25 July 2014

Nomenclature

The little girl is off at sleepaway camp for ten days. It's the first time she's been away from us like this, for this long. Ten days of no "get out of bed", "eat your dinner", "brush your teeth", "read a book". Ten days of no snuggles and no Doctor Who marathons, no broad conversations at the breakfast table about religion and the cosmos, no cardboard boxes being cut up in the living room and reassembled into doll school classrooms and dormitories and furniture.

Instead, there's a trickle of random photos sent out by the camp, mostly out of focus.

Why is the horse wearing a doily‽‽‽


I, dutiful mother, have been sending mail, old-style mail with stamps. A postcard of NYC: "Wish you were here"! A photo of the cat sandwiched between the hamster cages. A quote from Maya Angelou: "Do the best you can until you know better. Then when you know better, do better."

She, my small person, she calls me Mommy or Mama or Mom. And yet, every single time I sign one of those little notes to her, I wonder what to write. Am I Mom? Should I sign it with "Mom"? Ten and a half years into being her mother, signing a postcard with "Mom" feels otherworldly, not right, not me.

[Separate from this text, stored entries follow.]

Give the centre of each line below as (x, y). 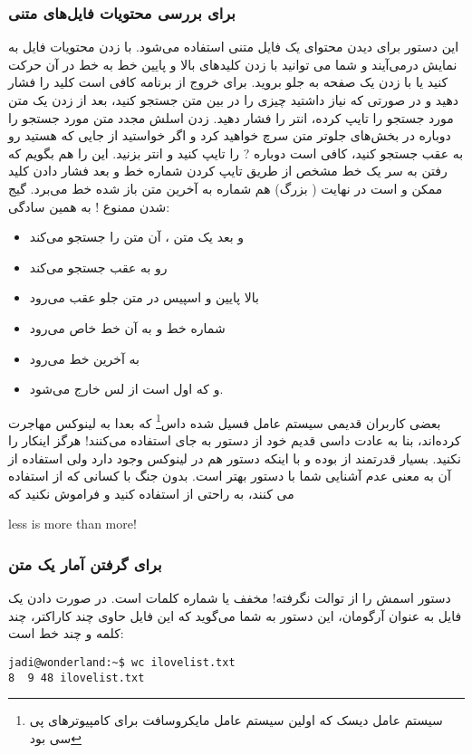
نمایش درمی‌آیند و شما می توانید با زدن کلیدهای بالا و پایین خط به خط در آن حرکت (233, 64)
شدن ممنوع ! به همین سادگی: (89, 206)
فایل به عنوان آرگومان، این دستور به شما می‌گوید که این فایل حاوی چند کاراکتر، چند (235, 615)
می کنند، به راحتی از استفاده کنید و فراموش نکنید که (151, 493)
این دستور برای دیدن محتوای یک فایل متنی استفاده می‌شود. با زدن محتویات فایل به (234, 47)
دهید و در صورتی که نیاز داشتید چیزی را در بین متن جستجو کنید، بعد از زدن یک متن (233, 100)
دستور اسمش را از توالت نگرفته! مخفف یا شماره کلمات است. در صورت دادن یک (230, 598)
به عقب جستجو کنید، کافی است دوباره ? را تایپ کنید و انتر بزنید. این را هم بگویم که (236, 153)
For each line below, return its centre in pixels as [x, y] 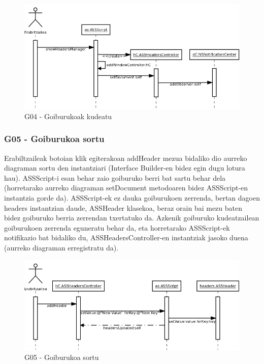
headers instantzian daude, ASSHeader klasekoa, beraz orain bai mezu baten [123, 207]
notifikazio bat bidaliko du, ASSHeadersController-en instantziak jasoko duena [126, 237]
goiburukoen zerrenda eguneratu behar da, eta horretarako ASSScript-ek [117, 227]
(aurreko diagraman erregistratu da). [61, 247]
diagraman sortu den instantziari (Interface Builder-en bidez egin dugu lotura [125, 168]
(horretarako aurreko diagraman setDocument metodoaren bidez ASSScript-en [126, 188]
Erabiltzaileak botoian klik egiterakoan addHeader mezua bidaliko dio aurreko [126, 158]
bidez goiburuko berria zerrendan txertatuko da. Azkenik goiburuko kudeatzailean [132, 218]
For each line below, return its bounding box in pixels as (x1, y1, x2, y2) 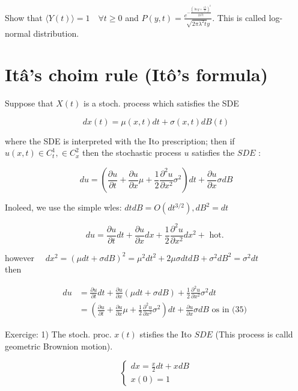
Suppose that (5, 97, 53, 109)
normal (5, 26, 31, 39)
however (5, 251, 35, 263)
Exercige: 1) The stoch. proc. (5, 328, 112, 340)
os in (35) (211, 306, 247, 315)
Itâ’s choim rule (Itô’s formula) (5, 62, 269, 87)
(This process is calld (215, 328, 293, 340)
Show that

I fudge. The "M" is legible, the rest could be anything. She can call me anything, but my name is still my name.

5 comments:

catherine said...

Ha, that is how I sidestep the Cathy vs. Catherine debate in my head. Starts with C, ends with ... who knows?

That IS questionable headgear on the horse!

Heide Estes said...

I thought a pun on "no... menclature" was coming. I sign "mama," which is different, now that I think about it, from what my own mother signed.

Jenn @ Juggling Life said...

Looks like a great time.

I have been Mom since they were old enough to read my signature.

edj3 said...

Yeah I go with the Mom, even now when they are in their 30s. I do a combo when I'm sending something to son and wife: Mom/name. Because while I'm my sons' mom, I'm not my DILs' mom.

Kyddryn said...

Perhaps the doily is to discourage flies?

My mother signs with "Mom", even now, and if I have occasion to write one of my children, I will likely sign the same.